# [MATERIAL FOR THE TASK]
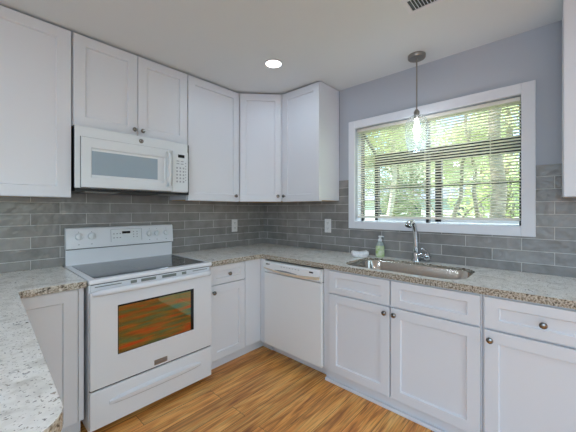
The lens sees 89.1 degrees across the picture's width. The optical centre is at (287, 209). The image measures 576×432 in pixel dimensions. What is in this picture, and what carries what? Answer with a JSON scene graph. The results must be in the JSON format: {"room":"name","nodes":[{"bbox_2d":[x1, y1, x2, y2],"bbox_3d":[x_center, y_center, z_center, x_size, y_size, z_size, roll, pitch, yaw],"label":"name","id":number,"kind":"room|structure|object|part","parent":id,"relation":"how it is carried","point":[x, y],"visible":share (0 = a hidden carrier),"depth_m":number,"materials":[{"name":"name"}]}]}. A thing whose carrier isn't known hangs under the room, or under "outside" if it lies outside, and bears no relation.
{"room":"kitchen","nodes":[
{"label":"kitchen","id":0,"kind":"room"},
{"bbox_2d":[80,346,433,431],"bbox_3d":[0.061,1.302,-0.121,5.520,0.100,5.020,0,0,42],"label":"floor","id":1,"kind":"structure","parent":0,"point":[263,389],"depth_m":1.86,"materials":[{"name":"brown wood"}]},
{"bbox_2d":[21,288,83,431],"bbox_3d":[-1.573,0.838,1.549,0.590,0.828,0.695,0,0,42],"label":"base cabinet","id":2,"kind":"object","parent":1,"relation":"on","point":[56,319],"visible":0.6,"depth_m":1.55,"materials":[{"name":"white paint"}]},
{"bbox_2d":[64,224,211,431],"bbox_3d":[-1.028,0.689,2.059,0.692,1.127,0.768,0,0,42],"label":"range","id":3,"kind":"object","parent":1,"relation":"on","point":[147,307],"visible":0.99,"depth_m":1.86,"materials":[{"name":"white metal"}]},
{"bbox_3d":[-1.452,0.188,2.034,0.024,0.048,0.048,0,0,42],"label":"control knob","id":4,"kind":"part","parent":3,"relation":"part of","materials":[{"name":"white plastic"}]},
{"bbox_3d":[-1.400,0.188,2.091,0.024,0.048,0.048,0,0,42],"label":"control knob","id":5,"kind":"part","parent":3,"relation":"part of","materials":[{"name":"white plastic"}]},
{"bbox_3d":[-1.266,0.199,2.275,0.048,0.147,0.752,0,0,42],"label":"control panel","id":6,"kind":"part","parent":3,"relation":"part of","materials":[{"name":"white ceramic"}]},
{"bbox_3d":[-1.250,0.194,2.269,0.003,0.091,0.214,-7,-5,42],"label":"keypad plate","id":7,"kind":"part","parent":3,"relation":"part of","materials":[{"name":"white plastic"}]},
{"bbox_2d":[64,254,211,284],"bbox_3d":[-1.040,0.396,2.069,0.605,0.028,0.768,0,0,42],"label":"cooktop","id":8,"kind":"object","parent":3,"relation":"in","point":[116,270],"depth_m":1.98,"materials":[{"name":"grey"}]},
{"bbox_3d":[-0.826,1.105,1.875,0.026,0.210,0.760,0,0,42],"label":"storage drawer","id":9,"kind":"part","parent":3,"relation":"part of","materials":[{"name":"white metal"}]},
{"bbox_3d":[-0.825,0.723,1.874,0.026,0.534,0.760,0,0,42],"label":"oven door","id":10,"kind":"part","parent":3,"relation":"part of","materials":[{"name":"white metal"}]},
{"bbox_3d":[-0.797,0.456,1.849,0.067,0.042,0.747,0,0,42],"label":"handle","id":11,"kind":"part","parent":3,"relation":"part of","materials":[{"name":"white metal"}]},
{"bbox_3d":[-0.807,1.082,1.859,0.031,0.052,0.575,0,0,42],"label":"drawer pull","id":12,"kind":"part","parent":3,"relation":"part of","materials":[{"name":"white metal"}]},
{"bbox_3d":[-0.810,0.961,1.867,0.005,0.030,0.082,0,0,42],"label":"badge plate","id":13,"kind":"part","parent":3,"relation":"part of","materials":[{"name":"silver metal"}]},
{"bbox_2d":[210,258,272,369],"bbox_3d":[-0.570,0.838,2.615,0.642,0.828,0.658,0,0,42],"label":"base cabinet","id":14,"kind":"object","parent":1,"relation":"on","point":[238,288],"visible":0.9,"depth_m":2.41,"materials":[{"name":"white paint"}]},
{"bbox_3d":[-0.478,0.501,2.329,0.019,0.142,0.334,0,0,42],"label":"drawer","id":15,"kind":"part","parent":14,"relation":"part of","materials":[{"name":"white paint"}]},
{"bbox_3d":[-0.478,0.866,2.329,0.019,0.572,0.334,0,0,42],"label":"door","id":16,"kind":"part","parent":14,"relation":"part of","materials":[{"name":"white paint"}]},
{"bbox_3d":[-0.301,0.789,2.529,0.016,0.726,0.188,0,0,42],"label":"filler panel","id":17,"kind":"part","parent":14,"relation":"part of","materials":[{"name":"white paint"}]},
{"bbox_3d":[-0.215,0.789,2.565,0.052,0.726,0.021,0,0,42],"label":"filler panel","id":18,"kind":"part","parent":14,"relation":"part of","materials":[{"name":"white paint"}]},
{"bbox_2d":[263,259,325,373],"bbox_3d":[0.203,0.841,2.533,0.602,0.818,0.600,0,0,42],"label":"dishwasher","id":19,"kind":"object","parent":1,"relation":"on","point":[294,293],"visible":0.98,"depth_m":2.29,"materials":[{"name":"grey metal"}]},
{"bbox_3d":[0.005,0.508,2.325,0.575,0.036,0.028,0,0,42],"label":"handle","id":20,"kind":"part","parent":19,"relation":"part of","materials":[{"name":"beige plastic"}]},
{"bbox_3d":[0.020,0.483,2.332,0.602,0.093,0.054,0,0,42],"label":"control panel","id":21,"kind":"part","parent":19,"relation":"part of","materials":[{"name":"white plastic"}]},
{"bbox_3d":[0.223,1.204,2.555,0.596,0.093,0.400,0,0,42],"label":"toe panel","id":22,"kind":"part","parent":19,"relation":"part of","materials":[{"name":"white paint"}]},
{"bbox_2d":[324,268,482,431],"bbox_3d":[0.798,0.838,2.006,0.979,0.828,0.616,0,0,42],"label":"base cabinet","id":23,"kind":"object","parent":1,"relation":"on","point":[414,351],"visible":0.98,"depth_m":1.73,"materials":[{"name":"white paint"}]},
{"bbox_3d":[0.463,0.511,1.950,0.444,0.154,0.019,0,0,42],"label":"drawer","id":24,"kind":"part","parent":23,"relation":"part of","materials":[{"name":"white paint"}]},
{"bbox_3d":[0.463,0.874,1.950,0.444,0.552,0.019,0,0,42],"label":"door","id":25,"kind":"part","parent":23,"relation":"part of","materials":[{"name":"white paint"}]},
{"bbox_2d":[173,243,575,309],"bbox_3d":[0.429,0.405,2.010,2.941,0.036,1.112,0,0,42],"label":"countertop","id":26,"kind":"structure","parent":23,"relation":"on","point":[559,291],"depth_m":1.79,"materials":[{"name":"stone"}]},
{"bbox_2d":[351,250,368,256],"bbox_3d":[0.594,0.360,2.421,0.139,0.052,0.090,0,0,2],"label":"sponge","id":27,"kind":"object","parent":26,"relation":"on","point":[365,253],"visible":1,"depth_m":2.38,"materials":[{"name":"white"}]},
{"bbox_2d":[376,236,383,256],"bbox_3d":[0.756,0.300,2.406,0.075,0.174,0.049,0,0,-13],"label":"soap bottle","id":28,"kind":"object","parent":26,"relation":"on","point":[379,246],"visible":1,"depth_m":2.39,"materials":[{"name":"green plastic"}]},
{"bbox_2d":[348,260,472,279],"bbox_3d":[0.802,0.500,1.999,0.815,0.194,0.475,0,0,42],"label":"sink","id":29,"kind":"object","parent":26,"relation":"in","point":[422,270],"visible":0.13,"depth_m":2.16,"materials":[{"name":"silver metal"}]},
{"bbox_2d":[405,219,430,261],"bbox_3d":[0.965,0.229,2.171,0.160,0.316,0.140,0,0,42],"label":"faucet","id":30,"kind":"object","parent":26,"relation":"on","point":[416,255],"visible":1,"depth_m":2.19,"materials":[{"name":"silver metal"}]},
{"bbox_3d":[0.958,0.218,2.205,0.043,0.239,0.071,0,0,42],"label":"spout","id":31,"kind":"part","parent":30,"relation":"part of","materials":[{"name":"silver metal"}]},
{"bbox_3d":[0.639,1.241,1.832,0.979,0.022,0.021,0,0,42],"label":"shoe moulding","id":32,"kind":"part","parent":23,"relation":"part of","materials":[{"name":"white paint"}]},
{"bbox_3d":[0.804,0.511,1.640,0.462,0.154,0.019,0,0,42],"label":"drawer","id":33,"kind":"part","parent":23,"relation":"part of","materials":[{"name":"white paint"}]},
{"bbox_3d":[0.804,0.874,1.640,0.462,0.552,0.019,0,0,42],"label":"door","id":34,"kind":"part","parent":23,"relation":"part of","materials":[{"name":"white paint"}]},
{"bbox_2d":[483,294,575,431],"bbox_3d":[1.383,0.838,1.474,0.600,0.828,0.616,0,0,42],"label":"base cabinet","id":35,"kind":"object","parent":1,"relation":"on","point":[529,348],"visible":1,"depth_m":1.36,"materials":[{"name":"white paint"}]},
{"bbox_3d":[0.990,0.640,1.437,0.031,0.031,0.032,0,0,42],"label":"knob","id":36,"kind":"part","parent":35,"relation":"part of","materials":[{"name":"grey metal"}]},
{"bbox_3d":[1.205,0.511,1.276,0.586,0.154,0.019,0,0,42],"label":"drawer","id":37,"kind":"part","parent":35,"relation":"part of","materials":[{"name":"white paint"}]},
{"bbox_3d":[1.137,0.514,1.303,0.031,0.031,0.032,0,0,42],"label":"knob","id":38,"kind":"part","parent":35,"relation":"part of","materials":[{"name":"grey metal"}]},
{"bbox_3d":[-1.153,0.838,0.624,1.120,0.828,0.651,0,0,42],"label":"cabinet","id":39,"kind":"object","parent":1,"relation":"on","visible":0},
{"bbox_2d":[0,266,86,431],"bbox_3d":[-1.257,0.405,0.963,1.853,0.036,1.153,0,0,42],"label":"countertop","id":40,"kind":"structure","parent":39,"relation":"on","point":[30,400],"depth_m":0.75,"materials":[{"name":"stone"}]},
{"bbox_2d":[0,0,562,94],"bbox_3d":[0.061,-1.158,-0.121,5.520,0.100,5.020,0,0,42],"label":"ceiling","id":41,"kind":"structure","parent":0,"point":[339,44],"depth_m":1.81,"materials":[{"name":"white paint"}]},
{"bbox_2d":[264,59,282,68],"bbox_3d":[-0.110,-1.104,2.214,0.144,0.008,0.144,0,0,42],"label":"recessed light","id":42,"kind":"object","parent":41,"relation":"in","point":[270,63],"visible":1,"depth_m":2.21,"materials":[{"name":"white paint"}]},
{"bbox_2d":[408,51,425,134],"bbox_3d":[0.923,-0.763,2.100,0.158,0.688,0.158,0,0,42],"label":"pendant light","id":43,"kind":"object","parent":41,"relation":"hanging from","point":[417,56],"visible":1,"depth_m":2.09,"materials":[{"name":"silver metal"}]},
{"bbox_3d":[0.923,-0.893,2.100,0.009,0.381,0.009,0,0,27],"label":"rod","id":44,"kind":"part","parent":43,"relation":"part of","materials":[{"name":"silver metal"}]},
{"bbox_3d":[0.923,-0.594,2.100,0.047,0.119,0.047,0,0,42],"label":"bulb","id":45,"kind":"part","parent":43,"relation":"part of","materials":[{"name":"white glass"}]},
{"bbox_2d":[400,0,443,14],"bbox_3d":[0.766,-1.104,1.494,0.330,0.008,0.144,0,0,42],"label":"ceiling vent","id":46,"kind":"object","parent":41,"relation":"in","point":[412,6],"visible":1,"depth_m":1.57,"materials":[{"name":"white metal"}]},
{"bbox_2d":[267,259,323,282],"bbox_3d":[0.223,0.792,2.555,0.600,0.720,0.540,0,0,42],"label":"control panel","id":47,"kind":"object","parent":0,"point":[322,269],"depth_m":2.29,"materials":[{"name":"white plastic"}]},
{"bbox_2d":[266,20,561,271],"bbox_3d":[1.709,0.072,1.692,5.520,2.360,0.120,0,0,42],"label":"wall","id":48,"kind":"structure","parent":0,"point":[534,54],"depth_m":2.00,"materials":[{"name":"grey paint"}]},
{"bbox_2d":[282,81,338,201],"bbox_3d":[0.198,-0.588,2.740,0.436,1.025,0.343,0,0,42],"label":"upper cabinet","id":49,"kind":"object","parent":48,"relation":"attached to","point":[310,113],"visible":1,"depth_m":2.63,"materials":[{"name":"white paint"}]},
{"bbox_3d":[0.111,-0.585,2.643,0.432,1.016,0.019,0,0,42],"label":"door","id":50,"kind":"part","parent":49,"relation":"part of","materials":[{"name":"white paint"}]},
{"bbox_2d":[264,163,575,277],"bbox_3d":[0.896,0.060,2.344,3.200,0.661,0.008,0,0,42],"label":"backsplash","id":51,"kind":"structure","parent":48,"relation":"attached to","point":[552,251],"depth_m":2.07,"materials":[{"name":"grey tile"}]},
{"bbox_2d":[325,219,330,232],"bbox_3d":[0.380,0.152,2.800,0.072,0.130,0.010,0,0,42],"label":"wall outlet","id":52,"kind":"object","parent":51,"relation":"attached to","point":[327,221],"visible":1,"depth_m":2.79,"materials":[{"name":"white plastic"}]},
{"bbox_2d":[362,103,520,225],"bbox_3d":[1.204,-0.295,2.413,1.161,0.855,0.350,0,0,42],"label":"window","id":53,"kind":"structure","parent":48,"relation":"in","point":[492,222],"depth_m":2.41,"materials":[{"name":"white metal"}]},
{"bbox_2d":[357,97,520,220],"bbox_3d":[1.056,-0.324,2.251,1.149,0.789,0.036,0,0,42],"label":"window blind","id":54,"kind":"object","parent":53,"relation":"attached to","point":[517,100],"visible":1,"depth_m":2.15,"materials":[{"name":"white plastic"}]},
{"bbox_3d":[0.657,-0.318,2.613,0.002,0.760,0.029,0,0,42],"label":"ladder cord","id":55,"kind":"part","parent":54,"relation":"part of","materials":[{"name":"white fabric"}]},
{"bbox_3d":[1.055,-0.318,2.252,0.002,0.760,0.029,0,0,42],"label":"ladder cord","id":56,"kind":"part","parent":54,"relation":"part of","materials":[{"name":"white fabric"}]},
{"bbox_3d":[1.056,0.062,2.251,1.149,0.018,0.028,0,0,42],"label":"rail","id":57,"kind":"part","parent":54,"relation":"part of","materials":[{"name":"white plastic"}]},
{"bbox_2d":[366,179,518,188],"bbox_3d":[1.209,-0.206,2.419,1.141,0.006,0.245,0,0,42],"label":"shelf","id":58,"kind":"object","parent":53,"relation":"attached to","point":[502,179],"depth_m":2.33,"materials":[{"name":"clear glass"}]},
{"bbox_3d":[1.221,0.107,2.432,1.161,0.050,0.300,0,0,42],"label":"sill","id":59,"kind":"part","parent":53,"relation":"part of","materials":[{"name":"white paint"}]},
{"bbox_3d":[1.296,-0.205,2.514,1.141,0.010,0.014,0,0,42],"label":"shelf rail","id":60,"kind":"part","parent":53,"relation":"part of","materials":[{"name":"brown metal"}]},
{"bbox_2d":[349,80,535,236],"bbox_3d":[1.029,-0.311,2.213,1.289,0.953,0.022,0,0,42],"label":"trim","id":61,"kind":"structure","parent":48,"relation":"attached to","point":[527,90],"depth_m":1.91,"materials":[{"name":"white paint"}]},
{"bbox_2d":[562,0,575,197],"bbox_3d":[1.661,-0.582,1.407,0.498,1.036,0.347,0,0,42],"label":"upper cabinet","id":62,"kind":"object","parent":48,"relation":"attached to","point":[569,6],"visible":1,"depth_m":1.46,"materials":[{"name":"white paint"}]},
{"bbox_3d":[-1.978,0.072,1.650,0.120,2.360,4.900,0,0,42],"label":"wall","id":63,"kind":"structure","parent":0,"visible":0},
{"bbox_2d":[0,5,70,197],"bbox_3d":[-1.584,-0.588,1.720,0.350,1.025,0.456,0,0,42],"label":"upper cabinet","id":64,"kind":"object","parent":63,"relation":"attached to","point":[35,54],"visible":1,"depth_m":1.67,"materials":[{"name":"white paint"}]},
{"bbox_3d":[-1.606,-0.083,1.741,0.268,0.004,0.430,0,0,42],"label":"underside panel","id":65,"kind":"part","parent":64,"relation":"part of","materials":[{"name":"white wood"}]},
{"bbox_3d":[-1.500,-0.080,1.644,0.018,0.010,0.456,0,0,42],"label":"rail","id":66,"kind":"part","parent":64,"relation":"part of","materials":[{"name":"white paint"}]},
{"bbox_2d":[71,32,186,144],"bbox_3d":[-1.172,-0.811,2.174,0.350,0.578,0.762,0,0,42],"label":"upper cabinet","id":67,"kind":"object","parent":63,"relation":"attached to","point":[113,89],"visible":0.91,"depth_m":2.02,"materials":[{"name":"white paint"}]},
{"bbox_3d":[-1.200,-0.807,1.944,0.019,0.571,0.374,0,0,42],"label":"door","id":68,"kind":"part","parent":67,"relation":"part of","materials":[{"name":"white paint"}]},
{"bbox_2d":[71,125,188,196],"bbox_3d":[-1.143,-0.311,2.142,0.430,0.402,0.752,0,0,42],"label":"microwave","id":69,"kind":"object","parent":67,"relation":"attached to","point":[102,161],"visible":1,"depth_m":1.96,"materials":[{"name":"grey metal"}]},
{"bbox_3d":[-1.064,-0.292,1.983,0.016,0.308,0.566,0,0,42],"label":"door","id":70,"kind":"part","parent":69,"relation":"part of","materials":[{"name":"white plastic"}]},
{"bbox_3d":[-0.875,-0.300,2.153,0.050,0.273,0.028,0,0,42],"label":"handle","id":71,"kind":"part","parent":69,"relation":"part of","materials":[{"name":"white plastic"}]},
{"bbox_3d":[-0.829,-0.292,2.247,0.010,0.308,0.127,0,0,42],"label":"control panel","id":72,"kind":"part","parent":69,"relation":"part of","materials":[{"name":"white plastic"}]},
{"bbox_3d":[-0.944,-0.807,2.226,0.019,0.571,0.378,0,0,42],"label":"door","id":73,"kind":"part","parent":67,"relation":"part of","materials":[{"name":"white paint"}]},
{"bbox_2d":[0,193,263,272],"bbox_3d":[-1.765,0.160,1.789,0.008,0.585,4.392,0,0,42],"label":"backsplash","id":74,"kind":"structure","parent":63,"relation":"attached to","point":[31,228],"depth_m":2.21,"materials":[{"name":"grey tile"}]},
{"bbox_2d":[232,219,236,231],"bbox_3d":[-0.563,0.166,3.097,0.010,0.130,0.072,0,0,42],"label":"wall outlet","id":75,"kind":"object","parent":74,"relation":"attached to","point":[234,221],"visible":1,"depth_m":3.09,"materials":[{"name":"white plastic"}]},
{"bbox_2d":[169,75,238,201],"bbox_3d":[-0.738,-0.588,2.651,0.350,1.025,0.521,0,0,42],"label":"upper cabinet","id":76,"kind":"object","parent":63,"relation":"attached to","point":[212,109],"visible":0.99,"depth_m":2.54,"materials":[{"name":"white paint"}]},
{"bbox_2d":[239,93,281,202],"bbox_3d":[-0.266,-0.589,2.985,0.599,1.023,0.603,0,0,42],"label":"upper cabinet","id":77,"kind":"object","parent":63,"relation":"attached to","point":[260,115],"visible":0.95,"depth_m":2.77,"materials":[{"name":"white paint"}]},
{"bbox_3d":[-0.270,-0.083,2.990,0.565,0.004,0.580,0,0,42],"label":"underside panel","id":78,"kind":"part","parent":77,"relation":"part of","materials":[{"name":"brown wood"}]},
{"label":"outside","id":79,"kind":"structure","parent":0,"visible":0},
{"bbox_3d":[11.314,1.702,23.622,70.000,0.200,44.500,0,0,42],"label":"lawn","id":80,"kind":"structure","parent":79,"visible":0},
{"bbox_2d":[365,150,386,196],"bbox_3d":[6.431,-2.704,26.159,3.907,8.648,4.436,0,0,42],"label":"tree","id":81,"kind":"object","parent":80,"relation":"on","point":[365,150],"visible":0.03,"depth_m":24.78,"materials":[{"name":"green plant"}]},
{"bbox_2d":[365,123,434,216],"bbox_3d":[4.557,-1.528,12.087,2.974,6.291,3.600,0,0,42],"label":"tree","id":82,"kind":"object","parent":80,"relation":"on","point":[387,199],"visible":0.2,"depth_m":11.74,"materials":[{"name":"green plant"}]},
{"bbox_2d":[365,121,447,215],"bbox_3d":[2.377,-1.146,6.482,2.619,5.515,2.426,0,0,-17],"label":"tree","id":83,"kind":"object","parent":80,"relation":"on","point":[390,200],"visible":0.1,"depth_m":6.66,"materials":[{"name":"green plant"}]},
{"bbox_2d":[379,119,447,213],"bbox_3d":[9.604,-2.721,22.546,4.435,8.677,4.638,0,0,42],"label":"tree","id":84,"kind":"object","parent":80,"relation":"on","point":[442,119],"visible":0.07,"depth_m":22.33,"materials":[{"name":"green plant"}]},
{"bbox_2d":[365,181,518,220],"bbox_3d":[15.786,-0.598,30.030,25.200,4.400,8.200,0,0,42],"label":"house","id":85,"kind":"structure","parent":80,"relation":"on","point":[371,197],"depth_m":27.91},
{"bbox_2d":[412,129,491,216],"bbox_3d":[4.229,-0.159,7.303,2.182,3.539,1.836,0,0,42],"label":"tree","id":86,"kind":"object","parent":80,"relation":"on","point":[456,206],"visible":0.18,"depth_m":6.77,"materials":[{"name":"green plant"}]},
{"bbox_2d":[431,207,483,217],"bbox_3d":[7.410,0.777,12.814,2.861,1.830,2.925,0,0,42],"label":"shrub","id":87,"kind":"object","parent":80,"relation":"on","point":[463,207],"visible":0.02,"depth_m":12.43,"materials":[{"name":"green plant"}]},
{"bbox_2d":[438,111,488,217],"bbox_3d":[4.312,-0.646,6.891,1.196,4.515,1.433,0,0,-24],"label":"tree","id":88,"kind":"object","parent":80,"relation":"on","point":[484,111],"visible":0.12,"depth_m":6.65,"materials":[{"name":"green plant"}]},
{"bbox_2d":[446,116,512,217],"bbox_3d":[12.535,-2.643,19.249,4.261,8.522,4.426,0,0,42],"label":"tree","id":89,"kind":"object","parent":80,"relation":"on","point":[511,116],"visible":0.02,"depth_m":19.11,"materials":[{"name":"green plant"}]},
{"bbox_2d":[446,105,518,217],"bbox_3d":[7.324,-1.593,9.772,3.711,6.422,3.694,0,0,42],"label":"tree","id":90,"kind":"object","parent":80,"relation":"on","point":[507,211],"visible":0.15,"depth_m":9.67,"materials":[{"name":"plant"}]},
{"bbox_2d":[488,108,507,217],"bbox_3d":[4.413,-1.391,5.335,2.197,6.026,1.944,0,0,42],"label":"tree","id":91,"kind":"object","parent":80,"relation":"on","point":[491,214],"visible":0.02,"depth_m":5.64,"materials":[{"name":"grey plant"}]}
]}

# [PROBLEM DETAILS]
Throughout the material above, report each line holding the word "kitchen".

# [EXERCISE OUTPUT]
{"room":"kitchen","nodes":[
{"label":"kitchen","id":0,"kind":"room"},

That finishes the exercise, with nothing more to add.